This mid-season production from Ross Valley Players departs from the rest of the season, especially from the two comedies that bracket it. “Journey’s End” shows the tedium of waiting for battle and the ways the plucky cook maintains service, no matter what food he has to work with.  Captain Stanhope, who’s been here three years and whose nerves are “battered to bits,” numbs his existence with alcohol, while a newly-arrived junior officer is excited about the prospect and thinks it’s “an amazing bit of luck” that he’s been assigned to Stanhope’s battalion.

 

This all sounds remarkably real, and it was. Sherriff served in the war and was twice wounded. It has been said that “Journey’s End” was his tribute to those who didn’t survive. It came to the stage in London in 1928, with an appropriately young Laurence Olivier in the role of Stanhope.
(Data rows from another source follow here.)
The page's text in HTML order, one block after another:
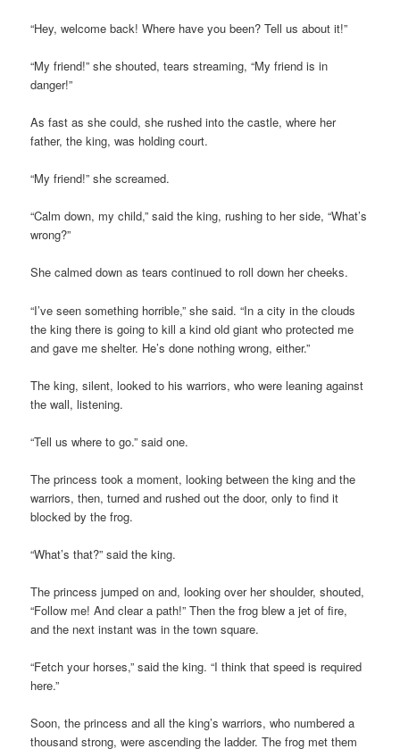
“Hey, welcome back! Where have you been? Tell us about it!”
“My friend!” she shouted, tears streaming, “My friend is in
danger!”
As fast as she could, she rushed into the castle, where her
father, the king, was holding court.
“My friend!” she screamed.
“Calm down, my child,” said the king, rushing to her side, “What’s
wrong?”
She calmed down as tears continued to roll down her cheeks.
“I’ve seen something horrible,” she said. “In a city in the clouds
the king there is going to kill a kind old giant who protected me
and gave me shelter. He’s done nothing wrong, either.”
The king, silent, looked to his warriors, who were leaning against
the wall, listening.
“Tell us where to go.” said one.
The princess took a moment, looking between the king and the
warriors, then, turned and rushed out the door, only to find it
blocked by the frog.
“What’s that?” said the king.
The princess jumped on and, looking over her shoulder, shouted,
“Follow me! And clear a path!” Then the frog blew a jet of fire,
and the next instant was in the town square.
“Fetch your horses,” said the king. “I think that speed is required
here.”
Soon, the princess and all the king’s warriors, who numbered a
thousand strong, were ascending the ladder. The frog met them

The Ross Valley production was directed by James Dunn, who’d seen the play in London in 2005 and was determined to bring it to Ross Valley, where it is having a west coast premiere. Dunn’s respect for the material shows in every scene.

 

The British accents seem natural and the pronunciations unaffected. Stanhope is referred to as “Stanup;” the town of Ypres is called “Wipers.”

 

The set, so important to the mood of the story, was designed by Ron Krempetz and assembled by Ian Swift. The Army costumes, helmets included, were  collected by Michael Berg. Maureen Scheuenstuhl arranged the dugout’s props.

 

Stephen Dietz, who plays the self-controlled 2nd Lt. Trotter, also designed the very effective sound effects. Ellen Brooks and Ian Lamers did the lights, which become more important as the play goes on.

 

Francis Serpa has the role of idealistic young Lt. Raleigh. Tom Hudgens is Lt. Osborne, everybody’s “uncle,” and Philip Goleman is the terror-stricken Hibbard.

 

Sean Gunnell portrays Pvt. Mason, the tireless cook, with Jeff Taylor as the Company Sgt. Major. David Yen appears in the Olivier role as edgy  long-termer, Capt. Stanhope, explaining his alcohol consumption as, “I couldn’t bear to be fully conscious all the time.”

 

Two former Peninsula  lads — Ross Berger and Steve Price — are double-cast. Berger plays Lance Cpt. Broughton and a German soldier, and Price is both Capt. Hardy and the Colonel.

 

R. C. Sherriff, says James Dunn, didn’t set out to write a pacifist play, but that’s what he wrote. It’s a strong and moving piece of theatre, and it comes almost 100 years from the beginning of that war.

 

“Journey’s End” will play at The Barn Theatre in Ross Thursdays through Sunday, Feb. 16. Thursday performances are at 7:30 p.m., Fridays and Saturdays at 8 p.m., and Sunday matinees at 2 p.m. Ticket prices range from $13 (children and students on Thursday nights) to $22. A “Talkback” with director and actors will take place after matinee performances in February.